Giuseppe VERDI (1813-1901)
Simon Boccanegra - Melodramma in one prologue and three acts (1881 version)
Plácido Domingo - Simon Boccanegra; Ferruccio Furlanetto - Fiesco; Massimo Cavalletti - Paolo; Ernesto Panariello - Pietro; Anja Harteros - Amelia; Fabio Sartori - Adorno
Orchestra and Chorus of the Teatro alla Scala/Daniel Barenboim
rec. La Scala, Milan, 2010
Sound Format PCM Stereo, DTS-HD Master Audio 5.1 Surround; Picture Format 16:9, 1080i; Region Worldwide: Subtitles in English, German, French, Italian and Korean;
Reviewed in surround
ARTHAUS MUSIK 108 039 BLU-RAY [149:00]
 
Domingo's performance in this production was apparently greeted with 15 minutes of applause, not all shown on this disc. His fellow cast members, especially Harteros, Sartori and Furlanetto, were also praised loudly and at length as was music director Daniel Barenboim. From a purely musical point of view this is hardly surprising. Boccanegra is one of Verdi's greatest scores and contains one scene in particular, the Council Chamber, that is reckoned to be amongst his finest achievements. Neither the solo and choral singing nor the orchestral playing is ever less than such a work deserves. Some of the performers do look more involved than others. Domingo, Furlanetto and Cavaletti particularly are every inch in their roles. The quiet and attentive Milan audience only interrupt with applause on a handful of occasions, which allows for continuity of the drama.
 
So what’s wrong with this disc? The list is long and depressing. Most importantly the production, whilst safely conventional and free from greatcoats and machine guns (or Cadillacs, Homburgs and wine-bars as in ENO's recent travesty), is utterly static. There is a lot of standing and singing at each other which means that only the most seasoned performers, Domingo and Furlanetto in particular, dare act expressively. The chorus must have been threatened with dreadful punishment if they moved save to enter and exit. Moments of high drama like the recognition scene between Amelia and Boccanegra pass with barely a flutter of activity. There is a lot of impressive posing where stage business might have helped the drama. The sets and lighting were unmemorable save for the slow descent of four poplar trees complete with roots from the top of the proscenium to the floor during Act 1, which certainly caught one's attention, but only to ask 'why?'
 
Even this might have been tolerable were it not compounded by the video and disc production.
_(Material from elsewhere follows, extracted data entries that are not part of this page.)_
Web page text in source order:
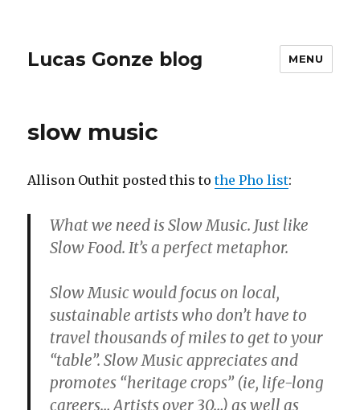
Lucas Gonze blog MENU
slow music
Allison Outhit posted this tothe Pho list:
What we need is Slow Music. Just like
Slow Food. It’s a perfect metaphor.
Slow Music would focus on local,
sustainable artists who don’t have to
travel thousands of miles to get to your
“table”. Slow Music appreciates and
promotes “heritage crops” (ie, life-long
careers… Artists over 30…) as well as
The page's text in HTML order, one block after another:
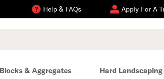
Help & FAQs Apply For A
& Aggregates Hard Landscaping
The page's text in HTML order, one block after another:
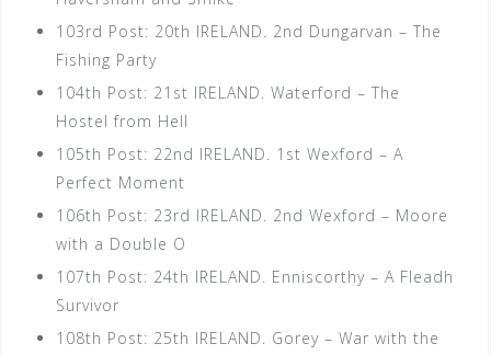
103rd Post: 20th IRELAND. 2nd Dungarvan – The
Fishing Party
104th Post: 21st IRELAND. Waterford – The
Hostel from Hell
105th Post: 22nd IRELAND. 1st Wexford – A
Perfect Moment
106th Post: 23rd IRELAND. 2nd Wexford – Moore
with a Double O
107th Post: 24th IRELAND. Enniscorthy – A Fleadh
Survivor
108th Post: 25th IRELAND. Gorey – War with the
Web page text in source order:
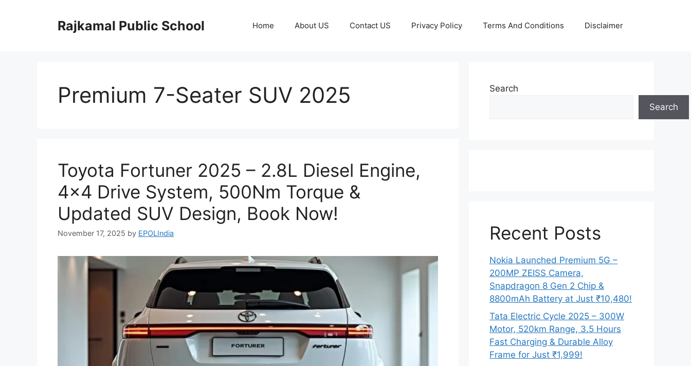
Rajkamal Public School Home About US Contact US Privacy Policy Terms And Conditions Disclaimer
Premium 7-Seater SUV 2025
Toyota Fortuner 2025 – 2.8L Diesel Engine,
4×4 Drive System, 500Nm Torque &
Updated SUV Design, Book Now!
November 17, 2025 by EPOLIndia
Search
Search
Recent Posts
Nokia Launched Premium 5G –
200MP ZEISS Camera,
Snapdragon 8 Gen 2 Chip &
8800mAh Battery at Just ₹10,480!
Tata Electric Cycle 2025 – 300W
Motor, 520km Range, 3.5 Hours
Fast Charging & Durable Alloy
Frame for Just ₹1,999!
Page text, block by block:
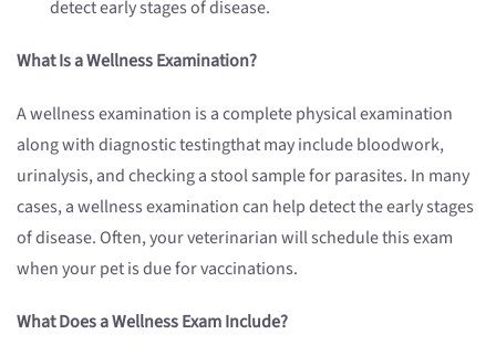
detect early stages of disease.
WhatIs a Wellness Examination?
A wellness examination is a complete physical examination
along with diagnostic testingthat may include bloodwork,
urinalysis, and checking a stool sample for parasites. In many
cases, a wellness examination can help detect the early stages
of disease. Often, your veterinarian will schedule this exam
when your pet is due for vaccinations.
What Doesa Wellness ExamInclude?
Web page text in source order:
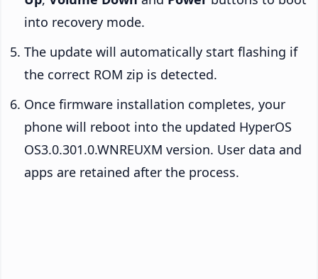
into recovery mode.
The update will automatically start flashing if
the correct ROM zip is detected.
Once firmware installation completes, your
phone will reboot into the updated HyperOS
OS3.0.301.0.WNREUXM version. User data and
apps are retained after the process.
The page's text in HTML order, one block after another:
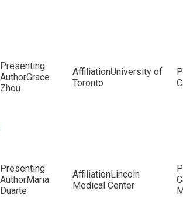
Grace
Zhou
University of
Toronto
Maria
Duarte
Lincoln
Medical Center
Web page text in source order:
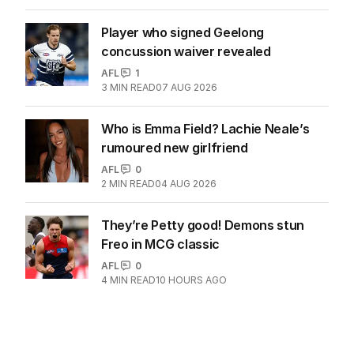
Player who signed Geelong
concussion waiver revealed
AFL
1
3 MIN READ07 AUG 2026
Who is Emma Field? Lachie Neale’s
rumoured new girlfriend
AFL
0
2 MIN READ04 AUG 2026
They’re Petty good! Demons stun
Freo in MCG classic
AFL
0
4 MIN READ10 HOURS AGO
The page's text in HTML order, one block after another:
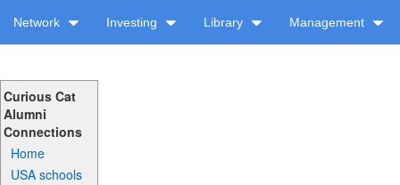
Network Investing Library Management
Curious Cat
Alumni
Connections
Home
USA schools
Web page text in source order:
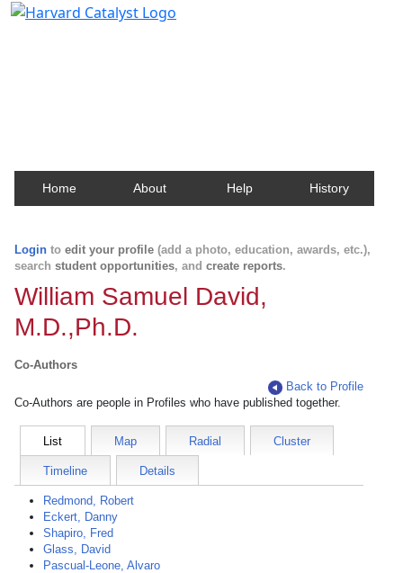
Home About Help History
Login to edit your profile (add a photo, education, awards, etc.),
search student opportunities, and create reports.
William Samuel David,
M.D.,Ph.D.
Co-Authors
Back to Profile
Co-Authors are people in Profiles who have published together.
List Map Radial Cluster
Timeline Details
Redmond, Robert
Eckert, Danny
Shapiro, Fred
Glass, David
Pascual-Leone, Alvaro
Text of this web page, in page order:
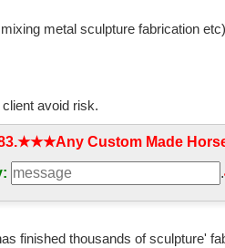
metal sculpture fabrication
avoid risk.
Custom Made
.
finished thousands of sculpture'
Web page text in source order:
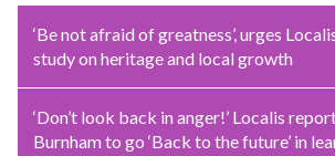
‘Be not afraid of greatness’, urges
study on heritage and local growth
‘Don’t look back in anger!’ Localis
Burnham to go ‘Back to the future’ in
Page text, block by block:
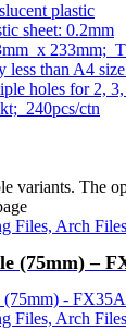
plastic
sheet: 0.2mm
x 233mm;
less than A4
holes for 2,
240pcs/ctn
variants. The
Files, Arch
(75mm) –
Files, Arch
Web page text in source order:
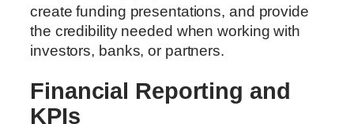
create funding presentations, and provide
the credibility needed when working with
investors, banks, or partners.
Financial Reporting and
KPIs
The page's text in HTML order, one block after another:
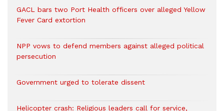
GACL bars two Port Health officers over alleged Yellow
Fever Card extortion
NPP vows to defend members against alleged political
persecution
Government urged to tolerate dissent
Helicopter crash: Religious leaders call for service,
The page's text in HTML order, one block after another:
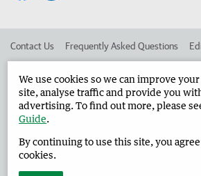
Contact Us Frequently Asked Questions
Advertise in the Harvey Waroona Reporter
West Australian Newspapers Limited 2026
We use cookies so we can improve
site, analyse traffic and provide you
advertising. To find out more, please
Guide.
By continuing to use this site, you
cookies.
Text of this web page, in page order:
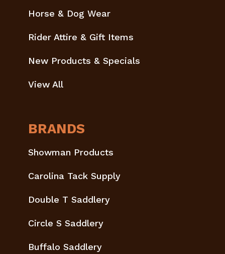
Horse & Dog Wear
Rider Attire & Gift Items
New Products & Specials
View All
BRANDS
Showman Products
Carolina Tack Supply
Double T Saddlery
Circle S Saddlery
Buffalo Saddlery
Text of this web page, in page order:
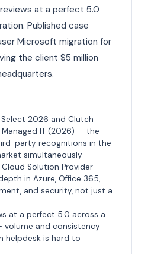
at a perfect 5.0
Published case
Microsoft migration for
the client $5 million
2026 and Clutch
IT (2026) — the
party recognitions in the
simultaneously
Cloud Solution Provider —
in Azure, Office 365,
and security, not just a
at a perfect 5.0 across a
and consistency
helpdesk is hard to
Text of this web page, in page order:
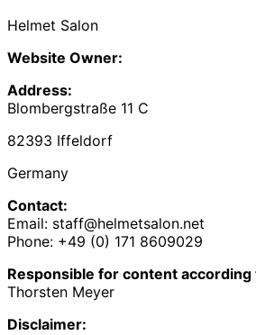
Helmet Salon
Website Owner:
Address:
Blombergstraße 11 C
82393 Iffeldorf
Germany
Contact:
Email: staff@helmetsalon.net
Phone: +49 (0) 171 8609029‬
Responsible for content according
Thorsten Meyer
Disclaimer:
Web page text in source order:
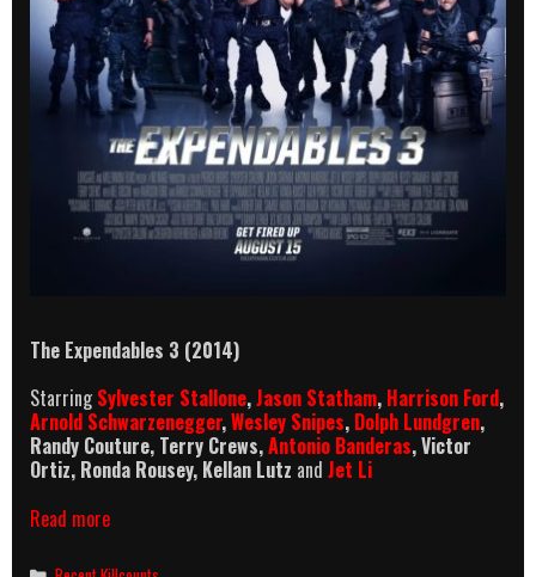
The Expendables 3 (2014)
StarringSylvester Stallone,Jason Statham, Harrison Ford,
Arnold Schwarzenegger,Wesley Snipes, Dolph Lundgren,
Randy Couture, Terry Crews,Antonio Banderas, Victor
Ortiz, Ronda Rousey, Kellan Lutz and Jet Li
Read moreThe
3
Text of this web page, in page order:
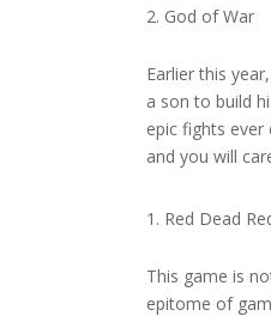
God of War
Earlier this
a son to build
epic fights
and you will
Red Dead
This game is
epitome of
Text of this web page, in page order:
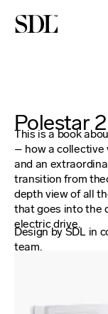

Polestar
This is a book
– how a collective
and an
transition from
depth view of all
that goes into the
electric drive.
Design by SDL in
team.
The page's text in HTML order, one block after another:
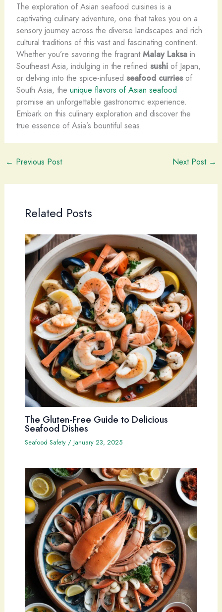
The exploration of Asian seafood cuisines is a
captivating culinary adventure, one that takes you on a
sensory journey across the diverse landscapes and rich
cultural traditions of this vast and fascinating continent.
Whether you’re savoring the fragrantMalay Laksain
Southeast Asia, indulging in the refined sushiof Japan,
or delving into the spice-infused seafood curriesof
South Asia, the unique flavors of Asian seafood
promise an unforgettable gastronomic experience.
Embark on this culinary exploration and discover the
true essence of Asia’s bountiful seas. ​
← Previous Post Next Post →
Related Posts
The Gluten-Free Guide to Delicious
Seafood Dishes
Seafood Safety/ January 23, 2025

I exempt the sound engineering from this. That was very good. The actual picture was clear and watchable, with even the many dark scenes detailed enough to see what was happening. I have seen several other RAI opera productions and have not noticed much amiss, but here the camerawork was fussy and distracting: clever in and out zooming; regular views of the entire front of the auditorium to take our minds off the drama and remind us we were in La Scala Milan with a posh audience; lots of camera fadeouts before the next shot fades in - Act 3 suffered particularly.
 
Then there is the disc itself. The English subtitles were sprinkled with unchecked typos. There was music over menus needless to say, the Prelude to the opera, but then music over opening credits as well and not just the same music but a sort of potpourri of scenes both visual and audio as if this were a pop video. A glance at the booklet reveals a separate huge production team involved in just this four minute mess. If ever there was reason for someone to wield the digital scissors, this was it! It was fortunate that the menus allowed one to start after this but during that selection the Prelude plays again. Then at the end after we had been moved by Verdi's final scene and after we had watched the prolonged applause, someone thought to roll the end credits accompanied by the Prelude to the opera!
 
Dave Billinge  

This is a finely sung and played performance, but beware static staging and poor disc production values.